■ Task requirements ■
Exactly the lines below from the one with "Text of this" up to and including the one with "Web page text" make up the answer, with nothing else added.

■ Entries shown ■
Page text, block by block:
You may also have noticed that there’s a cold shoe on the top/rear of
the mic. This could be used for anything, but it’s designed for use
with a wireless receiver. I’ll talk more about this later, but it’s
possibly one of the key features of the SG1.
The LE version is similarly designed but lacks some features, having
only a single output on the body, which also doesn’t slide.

---

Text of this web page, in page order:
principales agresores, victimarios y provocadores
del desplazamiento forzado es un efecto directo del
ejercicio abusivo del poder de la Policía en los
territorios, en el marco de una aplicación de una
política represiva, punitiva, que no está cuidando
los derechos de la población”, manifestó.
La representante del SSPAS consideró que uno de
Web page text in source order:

■ Exercise output ■
Text of this web page, in page order:
principales agresores, victimarios y provocadores
del desplazamiento forzado es un efecto directo del
ejercicio abusivo del poder de la Policía en los
territorios, en el marco de una aplicación de una
política represiva, punitiva, que no está cuidando
los derechos de la población”, manifestó.
La representante del SSPAS consideró que uno de
Web page text in source order:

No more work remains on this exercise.